まず日本軍の誕生を振り返ると、それは1871年まで遡ります。富国強兵を掲げていた新政府は、大村益次郎の指揮で天皇護衛のための軍隊となる御親兵を創設、これが日本軍の誕生となりました。最も、天皇護衛はあくまで名目上であり、本来の目的は廃藩置県をスムーズに行うことだったそうです。

設立当初は鎮台と呼ばれるグループに分けられ、士族反乱や西南戦争……言わば内乱の鎮圧を主な任務としていました。1871年は明治時代初期にあたるため、このような役割はわざわざ軍隊を設立せずとも、江戸時代に活躍した武士に任せれば良いのではないかと思うかもしれません。

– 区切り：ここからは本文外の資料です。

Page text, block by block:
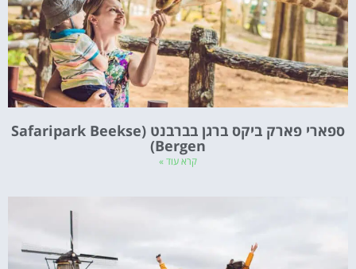
ספארי פארק ביקס ברגן בברבנט (Safaripark Beekse
Bergen)
קרא עוד »
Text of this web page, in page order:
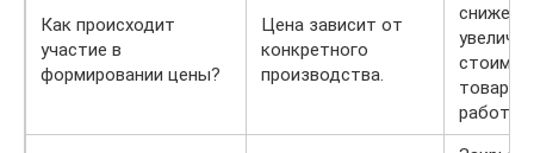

しかし、近代国家を目指す明治政府にとって武士はもはや不要の力であり、それゆえの冷遇が士族反乱や西南戦争を引き起こした原因にもなったわけです。そして、やがて徴兵制が採用されると鎮台制は師団制へと変更され、陸軍の組織確立に伴って陸軍省が創設されました。

関東軍の誕生

さて、日本軍と言えば陸軍だけでなく海軍も連想しますが、当時海軍は横須賀造船所を中心に戦艦をつくることに励んでいます。そして、主な任務としては輸送船や貿易船の護衛を務めていて、要するに日本にとって重要な船を守るという海軍の名に相応しい働きをしていました。

日本軍の陸軍と海軍、ここまでまだ関東軍の名前が一切登場していません。なぜならこの時はまだ関東軍は誕生しておらず、誕生のきっかけとなったのはその後に起こる数々の戦争です。1894年の日清戦争、1904年の日露戦争、日本はいずれの戦いにおいても勝利しました。

日清戦争や日露戦争に戦争に勝利した日本は大連、旅順、満州に新たに作られた日本の鉄道会社である南満州鉄道を租借地として手に入れます。最も、これらの場所は海外にあるためそこを守るには部隊を派遣する必要があり、そこで作られたのが日本軍から分かれた関東軍だったのです。